Web GUI stuck/unresponsive after trying to pause a folder

I have had the Web GUI stuck for about 2 minutes today after trying to pause a folder. It came back to life by itself eventually.

You can see the two minute break in the log:

[D4DZU] 2021/03/11 22:20:40 DEBUG: icxvm-vh5ic Snapshot()
[D4DZU] 2021/03/11 22:20:40 DEBUG: icxvm-vh5ic WithHaveSequence(265610)
[D4DZU] 2021/03/11 22:20:40 DEBUG: indexSender@0xc00fba7a00 for icxvm-vh5ic to TLFGVKC at 10.0.0.2:56317-139.162.117.43:22067/relay-server/TLS1.3-TLS_CHACHA20_POLY1305_SHA256: Sending 4 files (<408 bytes)
[D4DZU] 2021/03/11 22:22:15 INFO: Paused folder "xxx" (icxvm-vh5ic) (sendreceive)

As soon as the GUI got stuck, I took a profile, although I’m not sure how useful it will be.

syncthing-cpu-windows-amd64-v1.14.1-dev.4.g1b4c7673-tomasz86-v1.14.0-222014.pprof (13.8 KB)

I have had the same problem today on a different device. It again took ~2 minutes to pause a folder.

syncthing-cpu-windows-386-v1.14.1-dev.4.g1b4c7673-tomasz86-v1.14.0-170428.pprof (33.5 KB)

A CPU profile is not really the right tool here as you’re probably looking for something blocked on I/O or a mutex. Taking a goroutine dump and looking through that for goroutines that have stalled for two minutes, and then figuring out why, will get you closer.

The least destructive way to do that is to run with STPROFILER and then surf to (profiler-listen-address)/debug/pprof/ (IIRC).

1 Like

In the second cpu profile almsot all time is spent in syscalls triggered by notify. In the first one it’s just about 7s/30s. Still might be something related to IO and filesystem watcher.

STPROFILER was not enabled then, so I couldn’t take a proper profile. Now it is, but I haven’t experienced the issue so far :wink:.

I’m ready though, so once this happens again, I should be able to provide more information.

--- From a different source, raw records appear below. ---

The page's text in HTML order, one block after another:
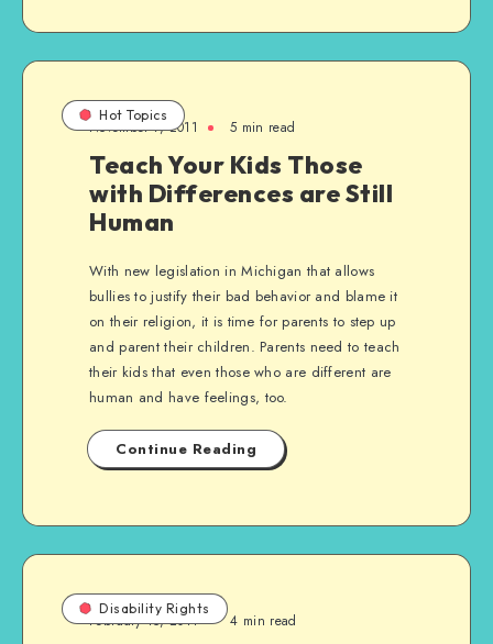
Hot Topics
November 7, 2011 5 min read
Teach Your Kids Those
with Differences are Still
Human
With new legislation in Michigan that allows
bullies to justify their bad behavior and blame it
on their religion, it is time for parents to step up
and parent their children. Parents need to teach
their kids that even those who are different are
human and have feelings, too.
Continue Reading
Disability Rights
February 15, 2011 4 min read
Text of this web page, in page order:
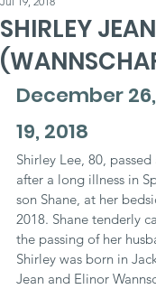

Also, if this turns to actually be I/O related, then there is a possibility that the culprit may be a flaky RAID that I have here (which I’m intending to dismantle soon).

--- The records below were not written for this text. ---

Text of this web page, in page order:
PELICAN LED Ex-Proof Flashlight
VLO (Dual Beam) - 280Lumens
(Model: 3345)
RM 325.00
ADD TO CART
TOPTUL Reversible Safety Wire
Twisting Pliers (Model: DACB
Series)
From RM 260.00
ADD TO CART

I’m finally back with some more data on this one. I have just had a situation with the GUI getting completely stuck after trying to unpause several folders at once.

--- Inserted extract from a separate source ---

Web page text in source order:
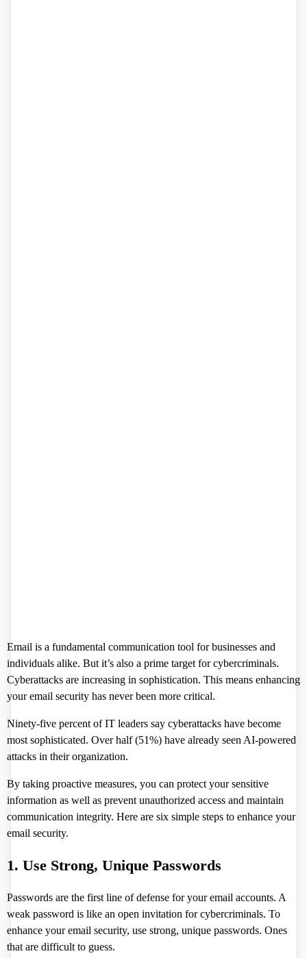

This is how it looked like in the browser. All the folders are “Unknown”, and the local state has been zeroed.

I have downloaded a whole “full goroutine stack dump” from http://localhost:9090/debug/pprof, which I’m attaching below.

goroutine.txt (265.6 KB)

I have also tried running go tool pprof http://localhost:9090/debug/goroutine, but the problem is that I only managed to run it a few minutes later after the goroutine downloaded above, and the GUI had already managed to come back to life in between, so I’m not sure how useful the screenshot below is, but I’m including it anyway.

In short, the GUI was stuck like that for about 5-10 minutes, and then it suddenly refreshed and began to work normally again. Does this provide more information on what the culprit may be here?

Not really.

Are there any other logs that could help in this situation?

Without being able to reproduce: No. Maybe there’s filesystem operations, but it’s a very long shot and you can’t run with that debug logging on all the time. I’d also try disable filesystem watching, again a long shot due to the first profiles, and again not really something you want to do in production. Check system resources when it next happens, maybe there’s something there.

Thank you. I will try to check the OS monitoring tools next time this happens. Just a quick question though, is there any performance penalty for running with STPROFILER and <gui debugging="true"> all the time?

debugging has none, STPROFILER needs some resources collecting and writing the info, but I wouldn’t expect any noticable effect on overall performance.

1 Like

This topic was automatically closed 30 days after the last reply. New replies are no longer allowed.